Conclusion on whether there is a substantial dispute as to by which entity the outstanding invoice is owed?
[73] In my view HerdBuilder has established, by a narrow of margin, an arguable case that there is a substantial dispute as to whether the debt on which the statutory demand is based is owed by HerdBuilder or the Limited Partnership. This issue needs to be dealt with following discovery and a trial where evidence will no doubt confirm whether there had in fact been an implied novation of the contractual arrangements from HerdBuilder to the Limited Partnership by a course of conduct of AsureQuality from January 2021 to March 2022. My reasons for this view are:
(a)Mr Fitzgerald has made much of the fact that invoicing the Limited Partnership as part of the same group of companies as HerdBuilder cannot objectively be taken as evidence of any novation of the contractual arrangements. However, there are more factors which support the argument than just the issuing of invoices:
(i)HerdBuilder notified AsureQuality in December 2020 that the operation of exporting had been transferred to the Limited Partnership and details of its new Inland Revenue number, Companies Office number and bank accounts were provided to AsureQuality. While AsureQuality responded by requiring a credit application to be completed, which may have led to
personal guarantees being required, AsureQuality did not just invoice the Limited Partnership but arguably began providing the services to the Limited Partnership (for example, by processing documentation in relation to the consignments which clearly identified the Limited Partnership as the exporter);
(ii)documentation relating to consignments in the Limited Partnership’s name was accepted and in some cases signed by AsureQuality (for example, the zoosanitary certificates) over a considerable period of time without any issue being raised by AsureQuality.
(b)There is some evidence that AsureQuality, albeit accounts department personnel, accepted the transfer of the account to the Limited Partnership. Discovery should shed light on the extent to which HerdBuilder’s argument that there had effectively been a novation of the account to the Limited Partnership, and waiver by AsureQuality of non-compliance with its requirements to transfer the account by its conduct can ultimately be supported.
(c)While Mr Fitzgerald has pointed to the consignment agreements continuing to be issued to HerdBuilder with HerdBuilder’s reference number, Mr Mora has demonstrated an arguable case that the documentation was not being scrutinised particularly closely by either party and was often being issued after the consignments had already been completed some weeks or months prior. Consequently, limited weight can be placed on this documentation as evidence HerdBuilder was unambiguously continuing to confirm the ongoing contractual relationship remaining with HerdBuilder by signing these consignment agreements.
[74] Accordingly, the statutory demand should be set aside under s 290(4)(a) of the Act.
[75] While not necessary to decide this judgment, briefly I turn to consider the second argument put forward on behalf of the plaintiff that the dispute regarding the correct debtor entity should be resolved under the disputes clause in the agreement and the statutory demand should be set aside under s 290(4)(c) of the Act on that basis.

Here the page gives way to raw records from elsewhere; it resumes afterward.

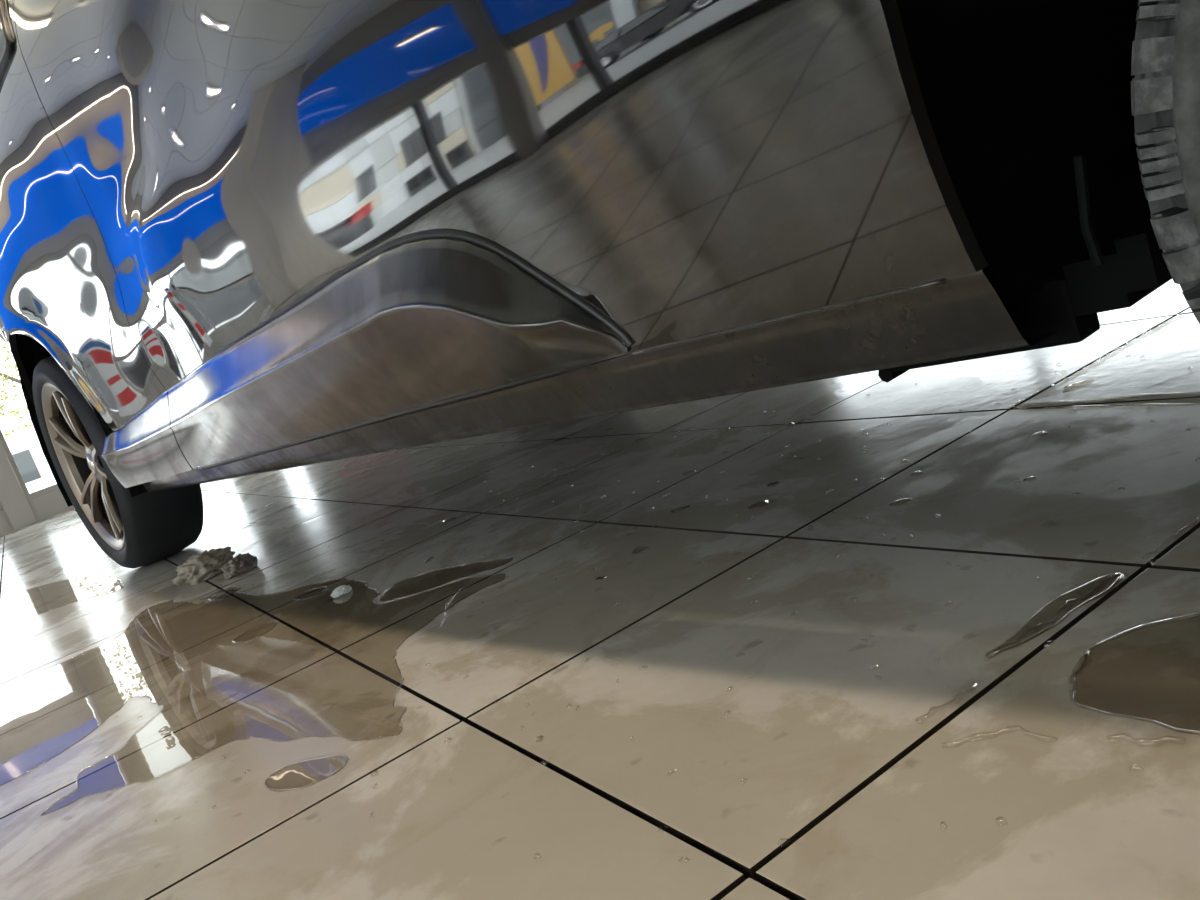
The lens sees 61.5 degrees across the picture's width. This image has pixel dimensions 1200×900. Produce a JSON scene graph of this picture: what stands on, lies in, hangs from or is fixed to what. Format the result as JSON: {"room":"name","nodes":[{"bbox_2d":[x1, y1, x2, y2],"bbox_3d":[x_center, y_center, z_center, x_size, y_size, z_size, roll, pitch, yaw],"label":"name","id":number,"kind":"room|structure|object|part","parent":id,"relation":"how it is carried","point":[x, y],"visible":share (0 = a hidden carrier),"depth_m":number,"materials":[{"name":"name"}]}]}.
{"room":"car showroom","nodes":[
{"label":"car showroom","id":0,"kind":"room"},
{"bbox_2d":[0,279,1199,899],"bbox_3d":[-0.640,0.012,3.663,8.200,0.080,9.600,-26,12,-37],"label":"floor","id":1,"kind":"structure","parent":0,"point":[834,757],"depth_m":1.04,"materials":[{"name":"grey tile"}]},
{"bbox_2d":[0,442,36,530],"bbox_3d":[-4.474,-0.669,6.879,0.150,2.600,0.170,-26,12,-37],"label":"pillar","id":2,"kind":"structure","parent":1,"relation":"on","point":[13,501],"depth_m":6.99,"materials":[{"name":"grey"}]},
{"bbox_2d":[0,575,124,628],"bbox_3d":[-1.696,0.453,3.004,0.390,0.003,1.115,-26,12,-37],"label":"puddle","id":3,"kind":"object","parent":1,"relation":"on","point":[15,608],"visible":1,"depth_m":2.93,"materials":[{"name":"liquid"}]},
{"bbox_2d":[171,547,234,585],"bbox_3d":[-0.935,0.269,2.380,0.124,0.058,0.182,-14,11,27],"label":"lump","id":4,"kind":"object","parent":1,"relation":"on","point":[198,568],"visible":0.89,"depth_m":2.34,"materials":[{"name":"beige"}]},
{"bbox_2d":[222,552,257,579],"bbox_3d":[-0.814,0.256,2.270,0.068,0.040,0.088,-12,12,35],"label":"lump","id":5,"kind":"object","parent":1,"relation":"on","point":[240,564],"visible":1,"depth_m":2.25,"materials":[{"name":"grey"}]},
{"bbox_2d":[2,573,508,815],"bbox_3d":[-0.637,0.336,1.601,0.692,0.003,1.443,-26,12,-37],"label":"puddle","id":6,"kind":"object","parent":1,"relation":"on","point":[377,591],"visible":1,"depth_m":1.37,"materials":[{"name":"liquid"}]},
{"bbox_2d":[330,585,351,597],"bbox_3d":[-0.442,0.239,1.723,0.031,0.013,0.040,-10,13,43],"label":"scrap","id":7,"kind":"object","parent":6,"relation":"on","point":[339,591],"visible":1,"depth_m":1.71,"materials":[{"name":"grey paper"}]},
{"bbox_2d":[440,587,461,625],"bbox_3d":[-0.213,0.221,1.420,0.015,0.006,0.151,-18,10,4],"label":"trail","id":8,"kind":"object","parent":6,"relation":"on","point":[460,587],"visible":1,"depth_m":1.41,"materials":[{"name":"clear liquid"}]},
{"bbox_2d":[264,754,349,789],"bbox_3d":[-0.295,0.323,1.008,0.099,0.003,0.060,-16,10,21],"label":"puddle","id":9,"kind":"object","parent":1,"relation":"on","point":[329,754],"visible":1,"depth_m":1.00,"materials":[{"name":"liquid"}]},
{"bbox_2d":[0,0,1199,568],"bbox_3d":[-0.067,-0.863,2.104,1.925,1.701,4.930,-26,12,-37],"label":"car","id":10,"kind":"object","parent":1,"relation":"on","point":[239,238],"visible":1,"depth_m":0.99,"materials":[{"name":"grey paint"}]},
{"bbox_3d":[-1.824,-0.386,3.178,0.119,1.090,0.892,-24,11,-27],"label":"quarter panel","id":11,"kind":"part","parent":10,"relation":"part of","materials":[{"name":"grey paint"}]},
{"bbox_3d":[-1.285,-0.452,2.383,0.108,1.052,1.056,-26,12,-37],"label":"door","id":12,"kind":"part","parent":10,"relation":"part of","materials":[{"name":"grey paint"}]},
{"bbox_3d":[-1.050,-0.015,2.332,0.066,0.188,0.582,-26,12,-37],"label":"door molding","id":13,"kind":"part","parent":10,"relation":"part of","materials":[{"name":"paint"}]},
{"bbox_3d":[-0.454,-0.107,1.518,0.086,0.218,1.429,-26,12,-36],"label":"door molding","id":14,"kind":"part","parent":10,"relation":"part of","materials":[{"name":"paint"}]},
{"bbox_3d":[-0.356,-0.561,1.191,0.130,1.052,2.233,-26,12,-37],"label":"door","id":15,"kind":"part","parent":10,"relation":"part of","materials":[{"name":"grey paint"}]},
{"bbox_3d":[-0.430,-0.021,1.705,0.097,0.075,2.408,-27,12,-38],"label":"sill","id":16,"kind":"part","parent":10,"relation":"part of","materials":[{"name":"paint"}]},
{"bbox_2d":[137,356,1196,859],"bbox_3d":[-0.243,0.164,1.792,1.516,0.003,3.042,-26,12,-37],"label":"water specks","id":17,"kind":"object","parent":1,"relation":"on","point":[1141,356],"visible":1,"depth_m":1.25,"materials":[{"name":"clear liquid"}]},
{"bbox_2d":[985,573,1118,655],"bbox_3d":[0.361,0.132,0.801,0.159,0.006,0.013,-24,11,-24],"label":"trail","id":18,"kind":"object","parent":1,"relation":"on","point":[1115,573],"visible":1,"depth_m":0.81,"materials":[{"name":"clear liquid"}]},
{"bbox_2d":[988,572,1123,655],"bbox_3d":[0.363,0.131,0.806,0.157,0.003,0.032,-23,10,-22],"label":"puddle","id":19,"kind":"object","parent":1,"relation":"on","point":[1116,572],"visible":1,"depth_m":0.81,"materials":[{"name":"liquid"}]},
{"bbox_2d":[1068,651,1090,683],"bbox_3d":[0.339,0.156,0.712,0.009,0.006,0.054,-10,13,43],"label":"trail","id":20,"kind":"object","parent":1,"relation":"on","point":[1087,651],"visible":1,"depth_m":0.72,"materials":[{"name":"clear liquid"}]},
{"bbox_2d":[1012,391,1195,408],"bbox_3d":[0.665,-0.064,1.305,0.048,0.003,0.318,-23,10,-23],"label":"puddle","id":21,"kind":"object","parent":1,"relation":"on","point":[1193,391],"visible":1,"depth_m":1.32,"materials":[{"name":"liquid"}]},
{"bbox_2d":[1059,314,1179,381],"bbox_3d":[0.807,-0.158,1.557,0.324,0.007,0.012,-24,11,-28],"label":"trail","id":22,"kind":"object","parent":1,"relation":"on","point":[1178,314],"visible":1,"depth_m":1.57,"materials":[{"name":"clear liquid"}]},
{"bbox_2d":[1069,612,1199,734],"bbox_3d":[0.382,0.146,0.682,0.117,0.003,0.172,-13,12,34],"label":"puddle","id":23,"kind":"object","parent":1,"relation":"on","point":[1197,612],"visible":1,"depth_m":0.68,"materials":[{"name":"liquid"}]},
{"bbox_3d":[-4.060,-2.055,7.370,2.020,0.450,0.120,-26,12,-37],"label":"wall","id":24,"kind":"structure","parent":0,"visible":0},
{"bbox_2d":[0,429,59,500],"bbox_3d":[-3.870,-0.817,7.402,1.450,1.990,0.050,-26,12,-37],"label":"window","id":25,"kind":"structure","parent":24,"relation":"in","point":[47,490],"depth_m":7.11,"materials":[{"name":"grey"}]},
{"bbox_3d":[-4.373,-0.567,6.981,0.045,1.900,0.050,-26,12,-37],"label":"rail","id":26,"kind":"part","parent":25,"relation":"part of","materials":[{"name":"grey"}]},
{"bbox_3d":[-3.555,0.089,7.564,1.450,0.045,0.050,-26,12,-37],"label":"rail","id":27,"kind":"part","parent":25,"relation":"part of","materials":[{"name":"grey"}]},
{"bbox_3d":[-2.065,-1.873,8.929,2.580,2.600,0.120,-26,12,-37],"label":"wall","id":28,"kind":"structure","parent":0,"visible":0},
{"bbox_2d":[0,490,73,535],"bbox_3d":[-4.594,0.725,6.657,5.620,0.166,0.120,-26,12,-37],"label":"baseboard","id":29,"kind":"structure","parent":28,"relation":"attached to","point":[49,505],"depth_m":7.13,"materials":[{"name":"grey"}]},
{"label":"outside","id":30,"kind":"structure","parent":0,"visible":0},
{"bbox_2d":[25,474,56,493],"bbox_3d":[-1.255,0.534,2.872,120.000,0.210,120.000,-26,12,-37],"label":"ground","id":31,"kind":"structure","parent":30,"point":[38,484],"depth_m":25.68,"materials":[{"name":"grey"}]},
{"bbox_2d":[0,333,32,437],"bbox_3d":[-6.835,-0.893,12.009,1.952,3.025,1.970,-26,12,-37],"label":"street tree","id":32,"kind":"object","parent":31,"relation":"on","point":[5,377],"visible":0.16,"depth_m":11.96,"materials":[{"name":"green plant"}]},
{"bbox_2d":[1,419,51,482],"bbox_3d":[-22.265,1.155,36.669,10.000,3.200,3.040,-26,12,-37],"label":"building","id":33,"kind":"structure","parent":31,"relation":"on","point":[25,448],"depth_m":36.22,"materials":[{"name":"white stone"}]},
{"bbox_3d":[-20.648,0.703,36.053,0.900,1.200,0.010,-26,12,-37],"label":"pane","id":34,"kind":"part","parent":33,"relation":"part of","materials":[{"name":"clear glass"}]}
]}

Whether the parties are contractually obliged to follow the dispute resolution process in the agreement and the statutory demand should be set aside on that basis under s 290(4)(c) of the Act?
[76] Mr Mora submits that AsureQuality was obliged to follow the dispute process contained in cl 11 of the agreement and the agreement defines a “dispute” as follows:
“Dispute” means any dispute, difference or question between the parties arising out of or in connection with this Agreement.
[77] Mr Mora submits that between 15 August 2022 and 3 October 2022 AsureQuality became fully aware of HerdBuilder’s position that the correct entity in respect of the outstanding invoice was the Limited Partnership and that, once AsureQuality disputed HerdBuilder’s position, the correct process under the agreement was for AsureQuality to issue a dispute notice pursuant to cl 11.1 of the agreement.
[78] Mr Mora submits that if the dispute was unable to be resolved within 20 business days, then pursuant to cl 11.2 of the agreement the parties were obligated to attend mediation and, in the event mediation was unsuccessful, the parties were obligated to attend arbitration. He therefore submits that AsureQuality has acted in error in issuing the statutory demand against HerdBuilder when, on AsureQuality’s own argument, the outstanding invoice was subject to the agreement and therefore the dispute resolution process in the agreement.
[79] Mr Fitzgerald, on the other hand, submits that the dispute resolution provisions in the agreement do not affect the operation of s 290(4)(a) of the Act or the statutory demand for the following reasons:
(a)Neither party has served the other with a dispute notice under the dispute resolution provisions in the agreement, and accordingly the dispute resolution process had not been engaged when the statutory
demand was served or any time since. He submits the mere existence of the dispute resolution provisions cannot be grounds to set aside the statutory demand.
(b)The mere existence of the dispute resolution provisions does not qualify as one of the other grounds upon which the statutory demand may be set aside under s 290(4)(c) of the Act as to allow HerdBuilder to rely on s 290(4)(c) of the Act in this way would circumvent the purpose of s 290(4)(a) of the Act.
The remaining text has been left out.